BEGIN
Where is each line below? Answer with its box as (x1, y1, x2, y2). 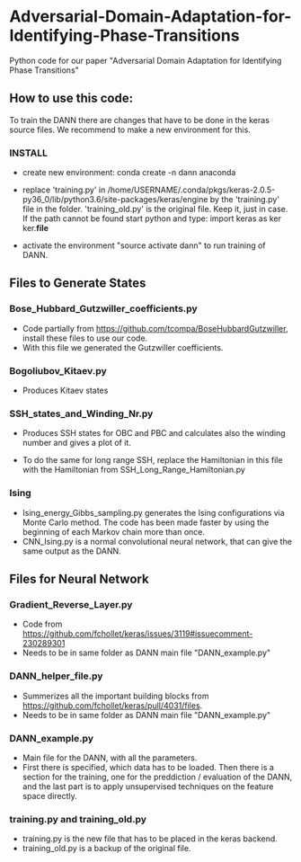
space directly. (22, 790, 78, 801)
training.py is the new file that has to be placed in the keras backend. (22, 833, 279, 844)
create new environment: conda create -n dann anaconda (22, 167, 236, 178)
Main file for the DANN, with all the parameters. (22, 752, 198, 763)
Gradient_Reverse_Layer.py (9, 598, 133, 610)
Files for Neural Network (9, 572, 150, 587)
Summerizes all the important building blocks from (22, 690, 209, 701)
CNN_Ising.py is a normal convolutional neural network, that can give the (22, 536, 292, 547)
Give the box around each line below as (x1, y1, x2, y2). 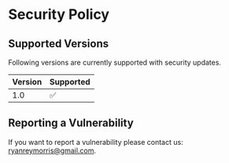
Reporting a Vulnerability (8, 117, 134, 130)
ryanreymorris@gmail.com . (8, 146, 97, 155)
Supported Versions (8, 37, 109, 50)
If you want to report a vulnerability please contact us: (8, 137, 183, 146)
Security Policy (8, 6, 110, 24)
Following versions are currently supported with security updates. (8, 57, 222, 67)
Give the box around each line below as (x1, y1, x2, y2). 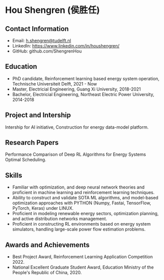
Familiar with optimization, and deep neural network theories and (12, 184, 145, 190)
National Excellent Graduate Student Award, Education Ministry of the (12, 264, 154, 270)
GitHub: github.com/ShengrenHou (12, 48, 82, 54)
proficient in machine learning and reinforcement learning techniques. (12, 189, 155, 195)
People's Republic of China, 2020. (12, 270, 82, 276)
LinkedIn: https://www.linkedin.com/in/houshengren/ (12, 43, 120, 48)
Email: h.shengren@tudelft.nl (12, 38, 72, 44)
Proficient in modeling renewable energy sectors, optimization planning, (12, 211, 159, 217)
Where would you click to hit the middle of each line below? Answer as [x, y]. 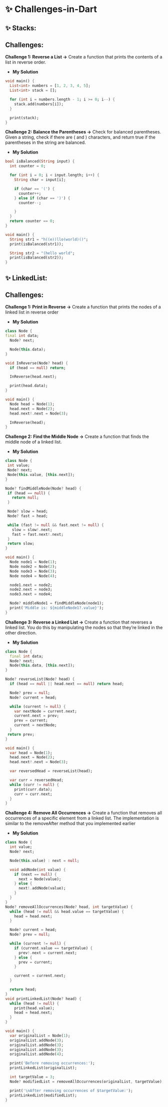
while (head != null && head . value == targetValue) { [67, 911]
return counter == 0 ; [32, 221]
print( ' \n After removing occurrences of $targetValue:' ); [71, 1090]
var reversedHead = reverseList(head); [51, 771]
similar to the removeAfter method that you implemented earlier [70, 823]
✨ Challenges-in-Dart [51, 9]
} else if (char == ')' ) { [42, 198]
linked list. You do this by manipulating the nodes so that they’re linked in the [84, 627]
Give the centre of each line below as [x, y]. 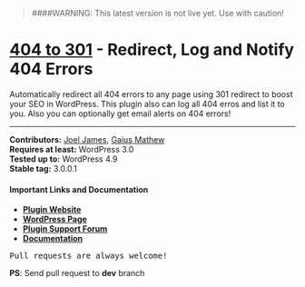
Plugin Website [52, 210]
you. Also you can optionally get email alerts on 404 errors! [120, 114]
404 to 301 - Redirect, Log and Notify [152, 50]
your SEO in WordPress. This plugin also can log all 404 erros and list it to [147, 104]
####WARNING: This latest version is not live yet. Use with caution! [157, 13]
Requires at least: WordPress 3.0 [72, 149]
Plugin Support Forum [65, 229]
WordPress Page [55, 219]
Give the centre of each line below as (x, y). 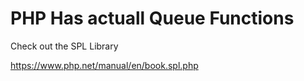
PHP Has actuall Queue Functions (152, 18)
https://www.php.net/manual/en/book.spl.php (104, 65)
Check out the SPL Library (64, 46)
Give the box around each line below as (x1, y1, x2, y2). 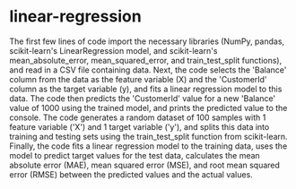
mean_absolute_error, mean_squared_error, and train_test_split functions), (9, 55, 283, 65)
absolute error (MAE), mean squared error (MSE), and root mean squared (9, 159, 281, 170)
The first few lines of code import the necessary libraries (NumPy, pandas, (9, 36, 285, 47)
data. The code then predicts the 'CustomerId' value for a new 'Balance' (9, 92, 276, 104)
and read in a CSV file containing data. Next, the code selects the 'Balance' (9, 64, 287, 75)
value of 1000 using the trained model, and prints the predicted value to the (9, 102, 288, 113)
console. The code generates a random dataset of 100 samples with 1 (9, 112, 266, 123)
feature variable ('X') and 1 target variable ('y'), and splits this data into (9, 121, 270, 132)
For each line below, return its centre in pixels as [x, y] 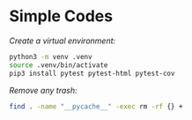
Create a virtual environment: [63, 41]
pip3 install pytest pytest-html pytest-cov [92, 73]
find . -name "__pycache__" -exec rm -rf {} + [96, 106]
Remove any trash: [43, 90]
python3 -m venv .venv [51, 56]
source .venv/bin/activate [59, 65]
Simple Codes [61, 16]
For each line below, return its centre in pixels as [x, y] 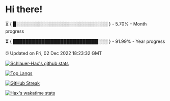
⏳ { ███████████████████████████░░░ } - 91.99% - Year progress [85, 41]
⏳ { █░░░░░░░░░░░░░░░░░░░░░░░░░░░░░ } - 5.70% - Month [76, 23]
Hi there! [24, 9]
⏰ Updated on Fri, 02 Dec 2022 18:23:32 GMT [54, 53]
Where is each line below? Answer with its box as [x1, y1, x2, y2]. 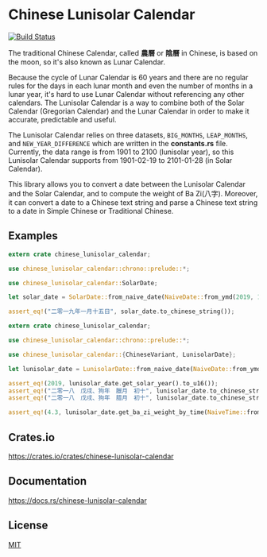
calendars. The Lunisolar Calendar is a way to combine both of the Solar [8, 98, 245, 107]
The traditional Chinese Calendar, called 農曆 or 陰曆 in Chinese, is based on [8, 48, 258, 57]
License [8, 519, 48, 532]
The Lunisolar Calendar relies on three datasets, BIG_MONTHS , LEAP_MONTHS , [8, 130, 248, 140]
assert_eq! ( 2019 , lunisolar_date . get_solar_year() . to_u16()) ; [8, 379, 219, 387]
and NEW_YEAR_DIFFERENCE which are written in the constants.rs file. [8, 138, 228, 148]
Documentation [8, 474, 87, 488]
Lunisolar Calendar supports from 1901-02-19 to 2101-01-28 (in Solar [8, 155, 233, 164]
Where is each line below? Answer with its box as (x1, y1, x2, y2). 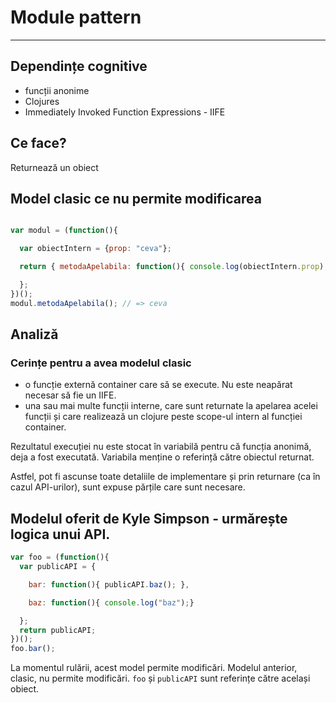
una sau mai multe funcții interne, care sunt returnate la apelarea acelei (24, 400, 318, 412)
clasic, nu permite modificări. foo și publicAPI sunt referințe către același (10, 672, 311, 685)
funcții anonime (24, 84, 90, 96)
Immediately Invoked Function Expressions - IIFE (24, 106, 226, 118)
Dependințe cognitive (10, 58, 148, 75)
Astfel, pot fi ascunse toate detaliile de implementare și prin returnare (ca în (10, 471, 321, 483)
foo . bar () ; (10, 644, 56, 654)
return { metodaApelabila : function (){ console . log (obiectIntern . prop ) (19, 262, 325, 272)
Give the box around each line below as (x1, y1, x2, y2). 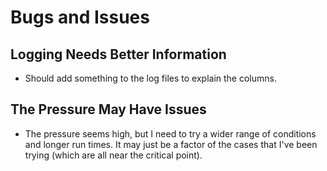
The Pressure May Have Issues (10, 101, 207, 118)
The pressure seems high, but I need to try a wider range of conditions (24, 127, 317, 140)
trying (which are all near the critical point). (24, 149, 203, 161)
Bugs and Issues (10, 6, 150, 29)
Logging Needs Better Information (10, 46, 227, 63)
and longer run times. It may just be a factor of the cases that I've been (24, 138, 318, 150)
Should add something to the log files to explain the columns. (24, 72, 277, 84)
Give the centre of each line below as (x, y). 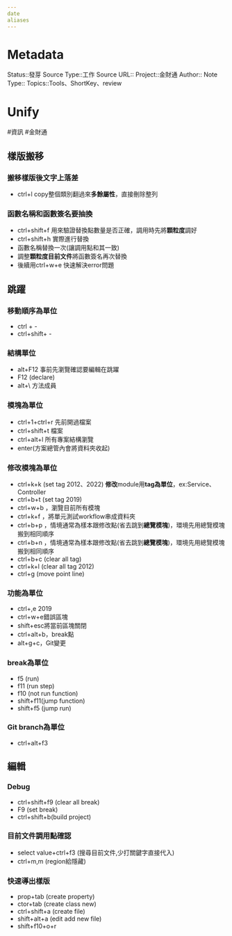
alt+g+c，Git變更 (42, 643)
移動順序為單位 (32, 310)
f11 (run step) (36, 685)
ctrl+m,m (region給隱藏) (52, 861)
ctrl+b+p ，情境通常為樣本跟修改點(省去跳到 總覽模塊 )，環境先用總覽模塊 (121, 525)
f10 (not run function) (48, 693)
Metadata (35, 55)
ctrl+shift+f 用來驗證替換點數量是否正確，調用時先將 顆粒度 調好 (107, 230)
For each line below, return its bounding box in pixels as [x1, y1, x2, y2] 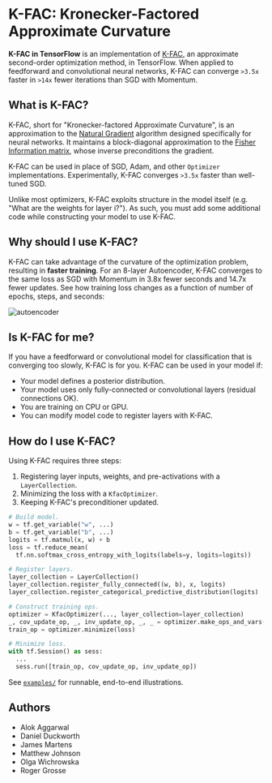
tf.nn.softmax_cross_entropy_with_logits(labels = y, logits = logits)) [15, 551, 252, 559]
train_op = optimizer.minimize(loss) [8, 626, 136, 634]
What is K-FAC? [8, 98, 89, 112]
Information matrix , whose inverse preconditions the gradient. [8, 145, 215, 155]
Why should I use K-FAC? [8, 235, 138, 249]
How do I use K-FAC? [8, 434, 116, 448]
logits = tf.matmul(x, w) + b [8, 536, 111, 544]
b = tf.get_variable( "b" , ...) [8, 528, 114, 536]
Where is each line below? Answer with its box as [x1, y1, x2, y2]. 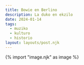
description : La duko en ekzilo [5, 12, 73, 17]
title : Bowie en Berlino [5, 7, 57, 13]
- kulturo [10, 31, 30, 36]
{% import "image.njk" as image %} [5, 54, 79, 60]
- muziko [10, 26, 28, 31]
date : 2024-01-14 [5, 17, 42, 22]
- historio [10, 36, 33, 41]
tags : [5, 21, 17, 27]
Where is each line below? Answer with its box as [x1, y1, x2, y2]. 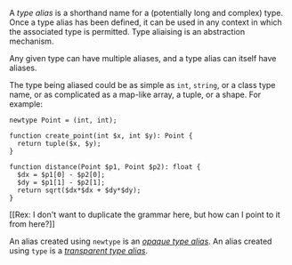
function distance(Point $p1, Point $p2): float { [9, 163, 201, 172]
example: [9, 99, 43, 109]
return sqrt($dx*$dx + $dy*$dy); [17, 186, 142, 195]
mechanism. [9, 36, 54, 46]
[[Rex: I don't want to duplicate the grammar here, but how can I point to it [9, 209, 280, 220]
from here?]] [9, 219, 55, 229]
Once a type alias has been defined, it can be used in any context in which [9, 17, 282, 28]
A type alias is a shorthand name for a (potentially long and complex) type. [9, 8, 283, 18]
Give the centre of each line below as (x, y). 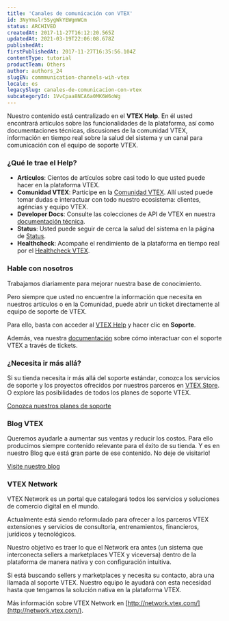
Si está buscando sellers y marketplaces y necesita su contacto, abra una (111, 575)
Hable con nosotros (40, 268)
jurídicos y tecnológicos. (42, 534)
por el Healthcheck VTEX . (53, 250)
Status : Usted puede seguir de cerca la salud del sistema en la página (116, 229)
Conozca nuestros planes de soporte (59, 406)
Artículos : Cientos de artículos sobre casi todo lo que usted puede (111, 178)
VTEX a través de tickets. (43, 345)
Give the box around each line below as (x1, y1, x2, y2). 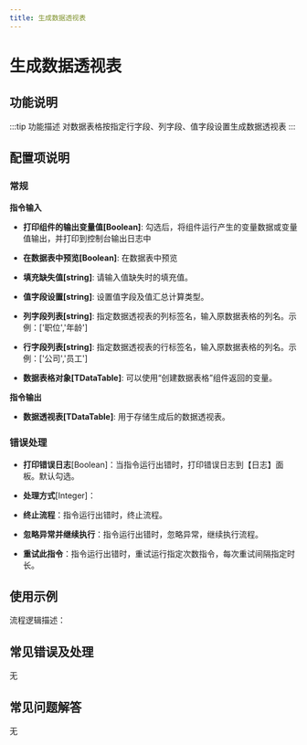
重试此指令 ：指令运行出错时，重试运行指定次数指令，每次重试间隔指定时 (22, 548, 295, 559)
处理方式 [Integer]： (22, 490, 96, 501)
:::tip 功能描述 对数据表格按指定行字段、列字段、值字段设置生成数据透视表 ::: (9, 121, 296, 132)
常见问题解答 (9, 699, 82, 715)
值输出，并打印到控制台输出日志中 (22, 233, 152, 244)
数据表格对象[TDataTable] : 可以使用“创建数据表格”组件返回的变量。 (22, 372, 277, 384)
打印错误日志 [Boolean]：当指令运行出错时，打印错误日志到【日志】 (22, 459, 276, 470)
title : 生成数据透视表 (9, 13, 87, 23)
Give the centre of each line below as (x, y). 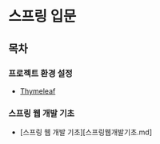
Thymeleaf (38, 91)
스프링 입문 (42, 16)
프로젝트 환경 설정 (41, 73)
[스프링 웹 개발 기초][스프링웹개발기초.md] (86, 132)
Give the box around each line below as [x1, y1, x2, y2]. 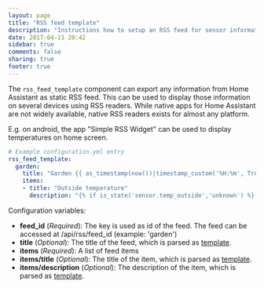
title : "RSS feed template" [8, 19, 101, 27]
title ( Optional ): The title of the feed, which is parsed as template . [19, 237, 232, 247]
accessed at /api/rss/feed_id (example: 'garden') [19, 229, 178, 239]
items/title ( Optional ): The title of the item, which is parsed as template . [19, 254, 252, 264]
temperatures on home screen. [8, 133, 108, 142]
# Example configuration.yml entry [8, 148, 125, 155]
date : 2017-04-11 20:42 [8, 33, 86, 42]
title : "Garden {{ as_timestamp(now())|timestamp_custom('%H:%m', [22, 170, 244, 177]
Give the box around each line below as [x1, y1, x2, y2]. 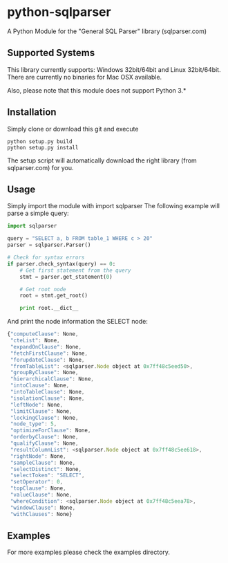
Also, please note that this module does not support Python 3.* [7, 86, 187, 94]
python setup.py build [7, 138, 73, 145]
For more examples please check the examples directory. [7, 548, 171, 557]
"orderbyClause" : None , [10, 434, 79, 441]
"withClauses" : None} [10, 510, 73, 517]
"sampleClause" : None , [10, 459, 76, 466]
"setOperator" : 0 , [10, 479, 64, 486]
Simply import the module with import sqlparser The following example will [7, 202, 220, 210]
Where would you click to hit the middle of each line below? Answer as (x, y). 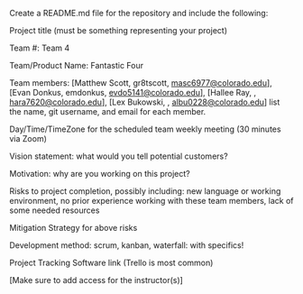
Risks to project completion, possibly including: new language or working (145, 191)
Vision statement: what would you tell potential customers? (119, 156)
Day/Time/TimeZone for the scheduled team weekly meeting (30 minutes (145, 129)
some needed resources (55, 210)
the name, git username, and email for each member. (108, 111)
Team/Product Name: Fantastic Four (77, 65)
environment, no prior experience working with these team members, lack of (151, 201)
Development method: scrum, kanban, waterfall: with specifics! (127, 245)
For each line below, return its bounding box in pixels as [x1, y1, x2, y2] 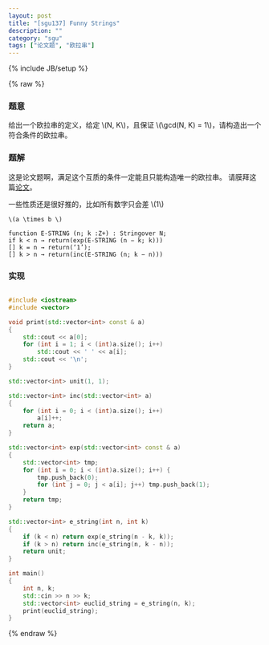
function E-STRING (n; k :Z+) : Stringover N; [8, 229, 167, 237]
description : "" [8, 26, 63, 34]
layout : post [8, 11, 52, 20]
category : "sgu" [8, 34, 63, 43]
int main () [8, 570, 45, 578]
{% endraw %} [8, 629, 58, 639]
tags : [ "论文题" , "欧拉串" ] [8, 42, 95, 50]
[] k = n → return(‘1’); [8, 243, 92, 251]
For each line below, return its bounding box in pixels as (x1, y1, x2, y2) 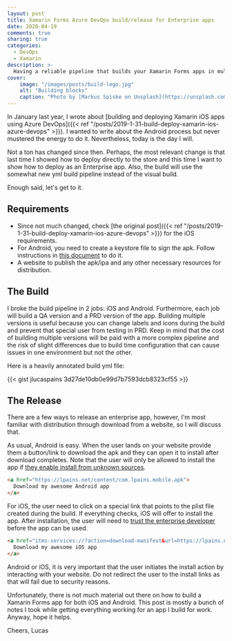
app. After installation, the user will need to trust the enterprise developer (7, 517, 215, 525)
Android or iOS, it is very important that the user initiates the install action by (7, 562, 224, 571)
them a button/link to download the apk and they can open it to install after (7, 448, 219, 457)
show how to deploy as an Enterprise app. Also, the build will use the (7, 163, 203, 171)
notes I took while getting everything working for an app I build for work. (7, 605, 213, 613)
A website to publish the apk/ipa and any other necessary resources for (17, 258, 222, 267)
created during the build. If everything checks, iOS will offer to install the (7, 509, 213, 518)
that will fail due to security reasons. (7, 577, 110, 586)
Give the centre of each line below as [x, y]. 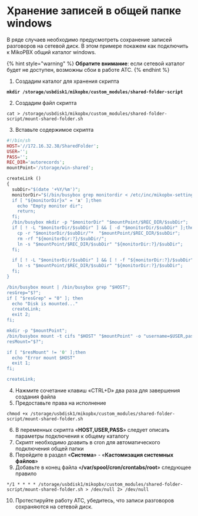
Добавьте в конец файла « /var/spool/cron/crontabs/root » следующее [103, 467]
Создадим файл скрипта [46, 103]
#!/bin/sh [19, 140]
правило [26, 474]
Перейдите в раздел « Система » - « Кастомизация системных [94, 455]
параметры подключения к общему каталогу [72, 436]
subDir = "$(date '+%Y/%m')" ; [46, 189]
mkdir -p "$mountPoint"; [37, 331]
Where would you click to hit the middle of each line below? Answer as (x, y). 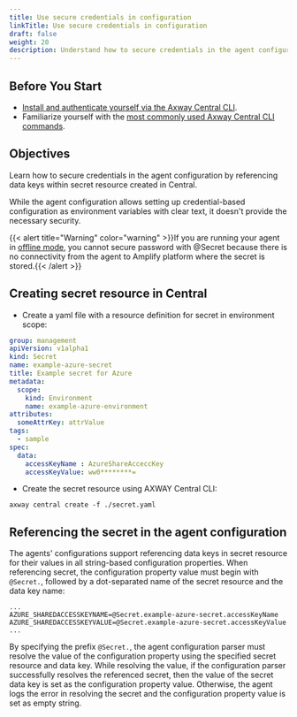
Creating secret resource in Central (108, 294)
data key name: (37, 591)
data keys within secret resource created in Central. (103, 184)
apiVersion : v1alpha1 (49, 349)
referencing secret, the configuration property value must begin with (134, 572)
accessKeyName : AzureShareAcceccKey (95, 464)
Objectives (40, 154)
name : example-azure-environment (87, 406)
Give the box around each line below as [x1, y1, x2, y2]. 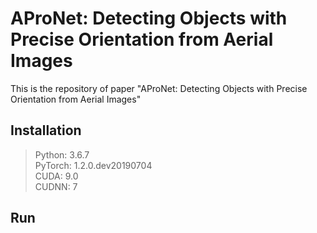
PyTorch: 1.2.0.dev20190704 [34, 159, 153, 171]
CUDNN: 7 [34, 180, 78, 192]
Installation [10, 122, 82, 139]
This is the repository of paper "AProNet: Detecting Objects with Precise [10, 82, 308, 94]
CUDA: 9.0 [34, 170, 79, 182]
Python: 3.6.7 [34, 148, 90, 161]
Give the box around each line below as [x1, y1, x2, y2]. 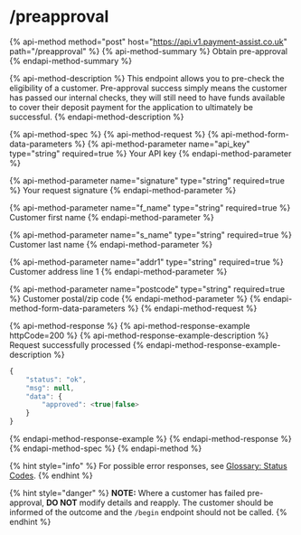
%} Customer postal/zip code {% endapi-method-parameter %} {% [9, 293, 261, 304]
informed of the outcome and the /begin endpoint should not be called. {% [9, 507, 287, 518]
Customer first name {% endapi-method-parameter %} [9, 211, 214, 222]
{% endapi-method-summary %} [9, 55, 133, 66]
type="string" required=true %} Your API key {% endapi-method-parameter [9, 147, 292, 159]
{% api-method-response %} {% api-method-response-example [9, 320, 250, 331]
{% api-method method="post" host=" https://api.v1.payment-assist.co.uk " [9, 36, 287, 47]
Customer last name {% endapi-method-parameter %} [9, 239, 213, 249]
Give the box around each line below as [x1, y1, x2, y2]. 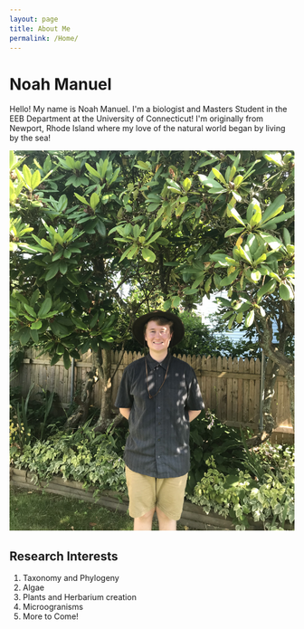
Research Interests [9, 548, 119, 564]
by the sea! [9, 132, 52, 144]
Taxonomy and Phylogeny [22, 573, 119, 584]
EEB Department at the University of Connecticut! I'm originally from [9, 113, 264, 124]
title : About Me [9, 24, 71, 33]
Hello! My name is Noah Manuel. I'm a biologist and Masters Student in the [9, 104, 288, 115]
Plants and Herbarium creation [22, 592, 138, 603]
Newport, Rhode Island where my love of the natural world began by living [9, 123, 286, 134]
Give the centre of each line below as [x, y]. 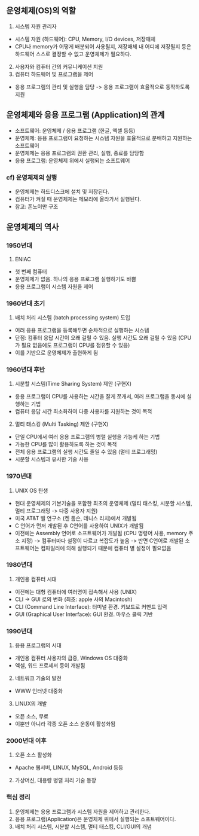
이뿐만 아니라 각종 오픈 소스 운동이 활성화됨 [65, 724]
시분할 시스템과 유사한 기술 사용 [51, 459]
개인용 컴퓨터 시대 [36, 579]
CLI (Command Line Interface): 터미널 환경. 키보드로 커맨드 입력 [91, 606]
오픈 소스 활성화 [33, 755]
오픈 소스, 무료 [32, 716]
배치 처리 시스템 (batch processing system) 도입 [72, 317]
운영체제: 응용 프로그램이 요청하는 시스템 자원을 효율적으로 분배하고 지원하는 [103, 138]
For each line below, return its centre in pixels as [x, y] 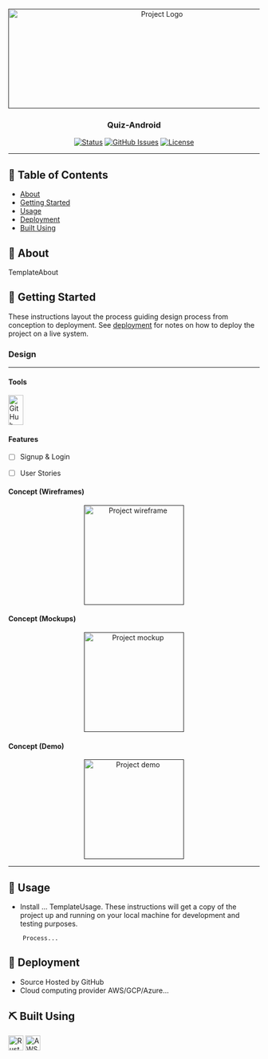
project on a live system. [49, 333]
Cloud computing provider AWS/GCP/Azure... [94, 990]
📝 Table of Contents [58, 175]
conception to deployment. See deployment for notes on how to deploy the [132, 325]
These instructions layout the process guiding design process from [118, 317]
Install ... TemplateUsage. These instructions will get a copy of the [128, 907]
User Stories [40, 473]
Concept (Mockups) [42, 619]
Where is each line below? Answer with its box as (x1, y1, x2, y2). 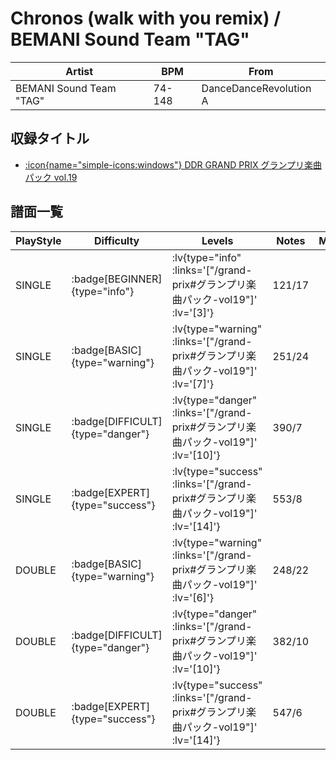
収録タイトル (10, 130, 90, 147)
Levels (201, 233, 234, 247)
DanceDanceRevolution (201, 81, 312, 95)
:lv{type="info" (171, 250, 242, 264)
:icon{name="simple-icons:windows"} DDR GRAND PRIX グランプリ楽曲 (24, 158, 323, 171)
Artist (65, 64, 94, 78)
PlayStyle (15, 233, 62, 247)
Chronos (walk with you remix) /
END
• **Activity**
Your output is the lines from the top of the entries through the line containing "create new environment: conda", exactly as they stand. No pictures belong in it.

• **Written solution**
Where is each line below? Answer with its box as (x1, y1, x2, y2). 
space directly. (22, 790, 78, 801)
training.py is the new file that has to be placed in the keras backend. (22, 833, 279, 844)
create new environment: conda create -n dann anaconda (22, 167, 236, 178)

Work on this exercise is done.